The Best Scalloped Potatoes
These are The Best Scalloped Potatoes! Made with chicken stock and heavy cream, they are a lighter version than the original.
Prep Time25 mins
Cook Time15 mins
Total Time40 mins
Servings: 10 people
- 2 1/2 pounds russet potatoes sliced thin
- 1 cup chicken stock
- 1 cup heavy cream
- 1 onion diced small
- 2 TBSPs unsalted butter
- 1 tsp garlic powder
- 1 tsp salt
- 1 tsp dried thyme
- 1/4 tsp black pepper
- 1 cup cheddar cheese freshly grated
- 1 cup French's® Crispy Fried Onions
- fresh parsley for garnish optional
Preheat your oven to 425 degrees. Spray a 8 by 8 inch baking dish with cooking spray.

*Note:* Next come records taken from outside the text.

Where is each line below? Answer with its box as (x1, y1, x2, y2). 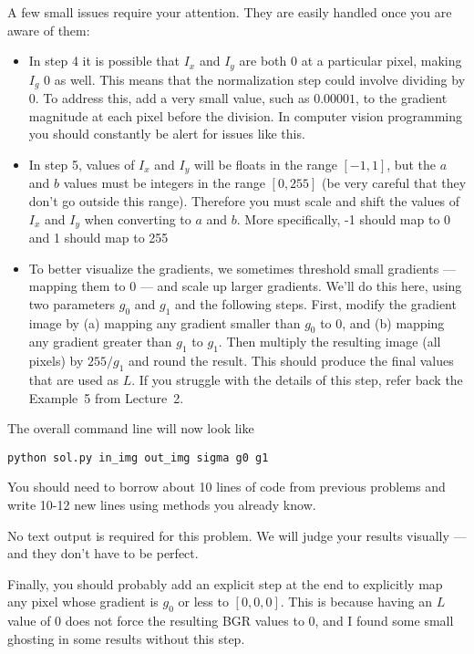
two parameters (28, 294, 116, 313)
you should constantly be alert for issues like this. (28, 124, 305, 143)
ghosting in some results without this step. (7, 628, 245, 648)
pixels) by (28, 351, 84, 370)
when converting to (84, 209, 191, 228)
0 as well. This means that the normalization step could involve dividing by (44, 69, 466, 88)
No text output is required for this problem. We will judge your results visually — (7, 525, 467, 545)
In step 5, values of (28, 154, 135, 173)

After peeling and slicing your potatoes put them in a large bowl and cover with chicken stock and heavy cream so they don't brown as you prepare the rest of the recipe.
Over medium heat in a large dutch oven, melt the butter. Add in the onion and cook until translucent, 5 to 7 minutes. Add in the garlic powder, salt, thyme, and black pepper.
Add the potatoes, cream, and stock to the dutch oven and bring to a simmer. Cover and cook for 10 minutes or until the potatoes are tender and can be sliced with a paring knife with little resistance.
Transfer the potato mixture to the baking dish and smooth into an even layer. Top with the cheddar cheese and bake for 10 minutes. Remove from the oven, top with French's® Crispy Fried Onions and bake for an additional five minutes.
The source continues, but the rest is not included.